*** Data ***

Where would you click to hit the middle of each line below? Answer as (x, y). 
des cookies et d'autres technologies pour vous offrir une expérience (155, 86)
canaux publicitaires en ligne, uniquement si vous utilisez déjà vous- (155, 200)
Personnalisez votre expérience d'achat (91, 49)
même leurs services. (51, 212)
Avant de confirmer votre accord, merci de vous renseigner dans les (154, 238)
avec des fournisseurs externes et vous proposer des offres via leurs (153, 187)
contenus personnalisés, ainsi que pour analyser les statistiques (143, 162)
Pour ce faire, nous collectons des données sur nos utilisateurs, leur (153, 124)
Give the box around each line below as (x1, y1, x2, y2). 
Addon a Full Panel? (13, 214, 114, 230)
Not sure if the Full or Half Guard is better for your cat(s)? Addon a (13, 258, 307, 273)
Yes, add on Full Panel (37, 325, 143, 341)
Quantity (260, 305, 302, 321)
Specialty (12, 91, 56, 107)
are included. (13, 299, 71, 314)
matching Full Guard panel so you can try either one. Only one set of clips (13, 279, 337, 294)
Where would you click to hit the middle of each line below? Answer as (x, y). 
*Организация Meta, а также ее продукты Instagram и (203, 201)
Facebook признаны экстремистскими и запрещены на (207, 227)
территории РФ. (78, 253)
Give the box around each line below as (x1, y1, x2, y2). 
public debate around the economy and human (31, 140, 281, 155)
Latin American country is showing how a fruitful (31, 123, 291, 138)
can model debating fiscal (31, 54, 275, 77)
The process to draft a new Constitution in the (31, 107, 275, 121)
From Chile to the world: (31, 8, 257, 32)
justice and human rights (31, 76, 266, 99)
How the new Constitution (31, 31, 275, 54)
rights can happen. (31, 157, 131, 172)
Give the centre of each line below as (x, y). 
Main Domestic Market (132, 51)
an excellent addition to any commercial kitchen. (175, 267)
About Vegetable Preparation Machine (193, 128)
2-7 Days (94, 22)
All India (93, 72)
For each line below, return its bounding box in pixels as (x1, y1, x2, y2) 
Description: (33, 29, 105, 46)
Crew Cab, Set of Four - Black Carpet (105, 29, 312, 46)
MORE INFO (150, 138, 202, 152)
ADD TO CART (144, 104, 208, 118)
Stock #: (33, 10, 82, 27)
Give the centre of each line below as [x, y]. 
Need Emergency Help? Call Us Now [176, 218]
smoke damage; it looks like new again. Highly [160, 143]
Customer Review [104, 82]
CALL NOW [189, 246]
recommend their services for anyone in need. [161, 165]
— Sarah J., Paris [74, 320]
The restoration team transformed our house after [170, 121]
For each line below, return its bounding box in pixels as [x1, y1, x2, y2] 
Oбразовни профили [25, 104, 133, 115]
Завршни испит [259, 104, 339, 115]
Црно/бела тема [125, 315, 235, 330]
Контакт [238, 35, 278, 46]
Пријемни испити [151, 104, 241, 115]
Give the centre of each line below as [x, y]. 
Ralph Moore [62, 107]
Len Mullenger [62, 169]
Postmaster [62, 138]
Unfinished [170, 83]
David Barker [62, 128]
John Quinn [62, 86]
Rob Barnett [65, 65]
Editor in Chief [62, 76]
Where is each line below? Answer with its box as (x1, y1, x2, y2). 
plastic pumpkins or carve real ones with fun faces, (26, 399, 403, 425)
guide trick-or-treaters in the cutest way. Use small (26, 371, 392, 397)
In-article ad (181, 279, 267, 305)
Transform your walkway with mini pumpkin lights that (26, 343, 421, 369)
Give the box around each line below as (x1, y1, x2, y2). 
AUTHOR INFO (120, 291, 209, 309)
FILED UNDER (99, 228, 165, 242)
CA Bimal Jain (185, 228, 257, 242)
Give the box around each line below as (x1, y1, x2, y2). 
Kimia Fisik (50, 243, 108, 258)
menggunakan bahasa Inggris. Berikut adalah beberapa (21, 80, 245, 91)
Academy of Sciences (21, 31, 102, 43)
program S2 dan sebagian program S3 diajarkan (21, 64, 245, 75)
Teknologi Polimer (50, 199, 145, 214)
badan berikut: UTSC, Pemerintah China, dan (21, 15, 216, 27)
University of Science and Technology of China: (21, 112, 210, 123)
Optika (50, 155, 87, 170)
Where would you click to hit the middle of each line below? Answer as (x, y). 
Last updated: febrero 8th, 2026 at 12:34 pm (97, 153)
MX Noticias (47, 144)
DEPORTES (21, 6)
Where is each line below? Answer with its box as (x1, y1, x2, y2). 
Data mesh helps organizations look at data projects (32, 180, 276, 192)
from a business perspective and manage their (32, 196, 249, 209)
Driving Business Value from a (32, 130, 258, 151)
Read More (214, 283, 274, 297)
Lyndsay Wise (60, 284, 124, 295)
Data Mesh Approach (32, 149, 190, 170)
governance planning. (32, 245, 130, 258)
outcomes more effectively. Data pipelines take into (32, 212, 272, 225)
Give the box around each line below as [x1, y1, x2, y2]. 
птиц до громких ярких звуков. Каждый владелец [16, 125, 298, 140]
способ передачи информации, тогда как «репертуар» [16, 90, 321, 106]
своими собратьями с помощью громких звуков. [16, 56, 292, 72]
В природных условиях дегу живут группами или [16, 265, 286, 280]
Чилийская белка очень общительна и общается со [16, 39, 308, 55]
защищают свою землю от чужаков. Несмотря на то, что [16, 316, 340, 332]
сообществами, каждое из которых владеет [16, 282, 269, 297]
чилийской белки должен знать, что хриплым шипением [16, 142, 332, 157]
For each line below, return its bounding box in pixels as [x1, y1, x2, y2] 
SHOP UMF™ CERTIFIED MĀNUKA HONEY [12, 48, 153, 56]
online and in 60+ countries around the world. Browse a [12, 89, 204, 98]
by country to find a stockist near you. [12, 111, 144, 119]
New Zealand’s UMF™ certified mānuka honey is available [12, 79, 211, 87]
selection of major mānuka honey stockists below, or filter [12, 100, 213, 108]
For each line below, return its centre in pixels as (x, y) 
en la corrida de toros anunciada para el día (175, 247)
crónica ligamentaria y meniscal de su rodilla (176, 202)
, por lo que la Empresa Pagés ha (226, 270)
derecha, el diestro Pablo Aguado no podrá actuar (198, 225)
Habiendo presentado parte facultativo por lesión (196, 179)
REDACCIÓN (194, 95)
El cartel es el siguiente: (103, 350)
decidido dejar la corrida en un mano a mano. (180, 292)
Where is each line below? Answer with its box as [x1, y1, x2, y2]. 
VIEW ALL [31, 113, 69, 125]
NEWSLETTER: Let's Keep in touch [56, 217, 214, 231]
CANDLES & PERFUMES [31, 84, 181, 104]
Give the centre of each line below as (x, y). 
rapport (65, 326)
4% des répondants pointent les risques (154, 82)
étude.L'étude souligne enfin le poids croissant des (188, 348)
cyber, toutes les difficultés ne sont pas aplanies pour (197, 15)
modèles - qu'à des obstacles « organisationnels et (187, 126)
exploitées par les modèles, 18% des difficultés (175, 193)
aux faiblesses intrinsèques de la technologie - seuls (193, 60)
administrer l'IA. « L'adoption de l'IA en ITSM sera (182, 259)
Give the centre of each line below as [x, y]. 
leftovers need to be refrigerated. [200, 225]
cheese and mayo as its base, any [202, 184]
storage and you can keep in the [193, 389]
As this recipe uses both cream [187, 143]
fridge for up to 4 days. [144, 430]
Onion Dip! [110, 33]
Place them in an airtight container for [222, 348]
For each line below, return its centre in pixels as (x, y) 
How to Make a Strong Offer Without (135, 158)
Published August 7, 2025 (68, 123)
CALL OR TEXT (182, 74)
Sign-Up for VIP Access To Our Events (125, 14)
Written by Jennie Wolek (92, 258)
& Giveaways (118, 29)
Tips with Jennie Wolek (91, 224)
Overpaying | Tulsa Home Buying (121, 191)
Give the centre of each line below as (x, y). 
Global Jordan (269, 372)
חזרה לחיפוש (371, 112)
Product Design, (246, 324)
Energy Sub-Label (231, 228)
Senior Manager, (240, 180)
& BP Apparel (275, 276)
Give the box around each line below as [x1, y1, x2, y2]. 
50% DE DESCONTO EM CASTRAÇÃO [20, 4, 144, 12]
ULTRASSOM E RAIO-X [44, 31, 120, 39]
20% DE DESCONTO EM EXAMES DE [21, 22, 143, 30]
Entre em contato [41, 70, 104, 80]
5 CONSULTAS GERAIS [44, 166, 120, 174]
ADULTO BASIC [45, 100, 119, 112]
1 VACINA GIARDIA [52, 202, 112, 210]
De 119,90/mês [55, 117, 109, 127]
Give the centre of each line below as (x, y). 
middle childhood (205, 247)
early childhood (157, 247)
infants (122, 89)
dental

*** End of Data ***

What you have to do: Across the data, find each line that has "Wolek" in it and copy that line.

Answer to the exercise:
Written by Jennie Wolek (92, 258)
Tips with Jennie Wolek (91, 224)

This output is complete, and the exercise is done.